* [Task statement]:
Look below for the line with "Непонятно немного, для", and from there restate every line word for word until the entries end.

* [Records for this exercise]:
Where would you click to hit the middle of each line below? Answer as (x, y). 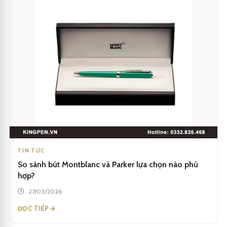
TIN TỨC (31, 151)
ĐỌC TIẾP (34, 209)
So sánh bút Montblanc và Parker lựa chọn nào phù (108, 165)
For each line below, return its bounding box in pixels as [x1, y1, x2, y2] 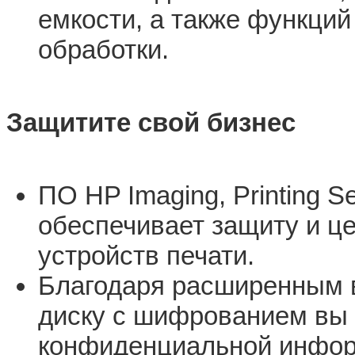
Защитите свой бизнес [6, 107, 296, 137]
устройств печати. [38, 240, 254, 270]
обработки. [38, 34, 169, 64]
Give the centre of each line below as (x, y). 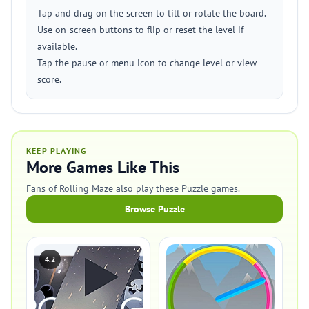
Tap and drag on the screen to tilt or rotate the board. (152, 13)
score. (49, 79)
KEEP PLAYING (57, 151)
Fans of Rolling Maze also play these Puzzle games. (133, 188)
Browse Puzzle (154, 209)
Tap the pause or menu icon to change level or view (147, 63)
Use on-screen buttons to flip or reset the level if (140, 30)
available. (57, 46)
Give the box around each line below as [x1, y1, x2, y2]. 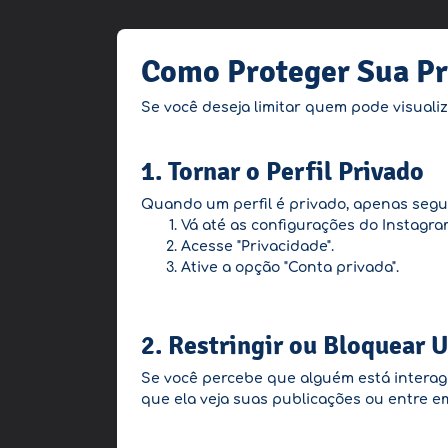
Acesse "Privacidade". [181, 239, 334, 254]
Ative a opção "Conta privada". [181, 260, 399, 275]
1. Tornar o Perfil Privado [141, 155, 424, 188]
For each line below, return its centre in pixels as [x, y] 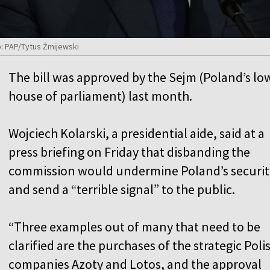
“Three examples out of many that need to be [134, 226]
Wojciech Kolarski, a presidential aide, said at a [137, 133]
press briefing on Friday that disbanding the [129, 152]
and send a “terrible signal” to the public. [122, 189]
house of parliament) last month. [100, 96]
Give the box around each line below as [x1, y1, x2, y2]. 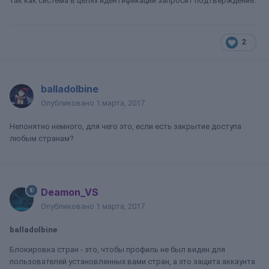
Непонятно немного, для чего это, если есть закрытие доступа [10, 122, 241, 131]
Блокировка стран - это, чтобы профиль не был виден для [10, 245, 225, 254]
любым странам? [10, 134, 74, 143]
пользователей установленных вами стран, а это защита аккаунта [10, 257, 255, 266]
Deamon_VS [41, 186, 98, 198]

* [Task result]:
Непонятно немного, для чего это, если есть закрытие доступа [10, 122, 241, 131]
Блокировка стран - это, чтобы профиль не был виден для [10, 245, 225, 254]
любым странам? [10, 134, 74, 143]
пользователей установленных вами стран, а это защита аккаунта [10, 257, 255, 266]
Deamon_VS [41, 186, 98, 198]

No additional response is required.